Conhecimento. Além da contribuição para a ontologia através da doutrina das ideias, Platão contribuiu para a epistemologia (teoria do conhecimento) através de sua teoria dos graus de conhecimento e de sua análise das ideias de conhecimento e crença. A primeira é apresentada nas bem conhecidas analogias da linha dividida e na alegoria da caverna. Quero me restringir aqui a algumas observações sobre sua análise da ideia de conhecimento e de suas consequências epistemológicas, principalmente pelo fato de que ela demonstra o quanto a filosofia tradicional ainda é capaz de alcançar problemas contemporâneos.

   No diálogo Teeteto Platão analisou a ideia de conhecimento. A conclusão de sua análise é que essa ideia se define como sendo a de uma crença verdadeira à qual se adiciona um logos. Mas logos é uma palavra grega multiplamente ambígua, o que termina fazendo o diálogo terminar inconcluso. Mais tarde a palavra ‘logos’ foi substituída na definição sugerida por Platão pelas palavras ‘justificação’ ou ‘evidência’, mais precisas, definindo o conhecimento como a crença verdadeira justificada. Essa definição foi aceita por Kant e atravessou intacta mais de dois mil anos de filosofia. Desde a década de 1960, porém, essa definição tradicional tem sido objeto de críticas devido à invenção de contraexemplos que parecem demonstrá-la insuficiente. No que se segue quero abrir parênteses para expor as críticas, analisar melhor a definição já sugerida por Platão e, por fim, mostrar que após algum aprofundamento ela é capaz de sobreviver incólume aos contraexemplos.

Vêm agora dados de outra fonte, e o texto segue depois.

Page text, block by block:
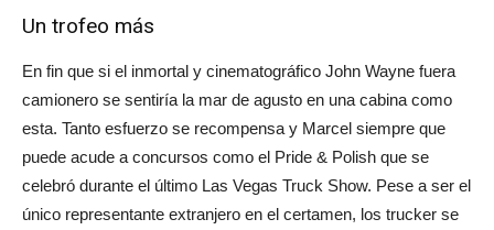
Un trofeo más
En fin que si el inmortal y cinematográfico John Wayne fuera
camionero se sentiría la mar de agusto en una cabina como
esta. Tanto esfuerzo se recompensa y Marcel siempre que
puede acude a concursos como el Pride & Polish que se
celebró durante el último Las Vegas Truck Show. Pese a ser el
único representante extranjero en el certamen, los trucker se
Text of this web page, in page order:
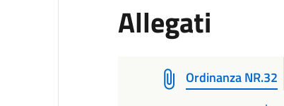
Allegati
Ordinanza NR.32

   Comecemos com a exigência de que a crença seja verdadeira. Se uma pessoa sabe que p (sendo p uma proposição qualquer), é preciso que p seja verdadeira. Uma pessoa pode saber que a Lua tem pedras, pois isso é verdadeiro, mas ninguém pode saber que a Lua é feita de queijo suíço, posto que isso é falso. Também não é possível que uma pessoa saiba que p e não acredite que p seja verdadeira. É contraditório dizer: “Sei que ensino filosofia, mas não acredito nisso”. Se não acredito é porque não sei, ao menos em circunstâncias normais. Finalmente, se uma pessoa sabe que p então ela é tipicamente capaz de justificar, vale dizer, supostamente capaz de apresentar evidência justificadora razoável para sua afirmação.[13] Por exemplo: se digo que sei que Villa Lobos compôs as Bachianas Brasileiras é porque sou capaz de justificar isso dizendo que assisti uma apresentação das Bachianas no Youtube, ou mesmo de dizer que ouvi falar que assim o compositor se chama (testemunho). Mesmo que em muitos casos eu tenha esquecido a justificação de algo que sei, se eu sei é porque alguma vez apreendi a justificação. Por exemplo, Maria diz saber que Fernando Pessoa escreveu a frase “Deus ao mar o perigo e o abismo deu, mas foi nele que espelhou o céu”, mas não se recorda de onde e como chegou a saber disso. Entretanto, basta que alguém abra um livro de poemas de Pessoa para se certificar de que Maria se encontra bem justificada em dizer que sabe, pois uma mera coincidência seria aqui demasiado improvável. O que não parece possível é que uma pessoa prescinda por completo de qualquer experiência justificacional aceitável ou que se valha de uma justificação que não seja reconhecível por outros como sendo razoável. Não posso dizer, por exemplo: “Estive na Lua enquanto dormia porque me recordo claramente disso”, pois nossa comunidade epistêmica não admitiria essa justificação como sendo razoável.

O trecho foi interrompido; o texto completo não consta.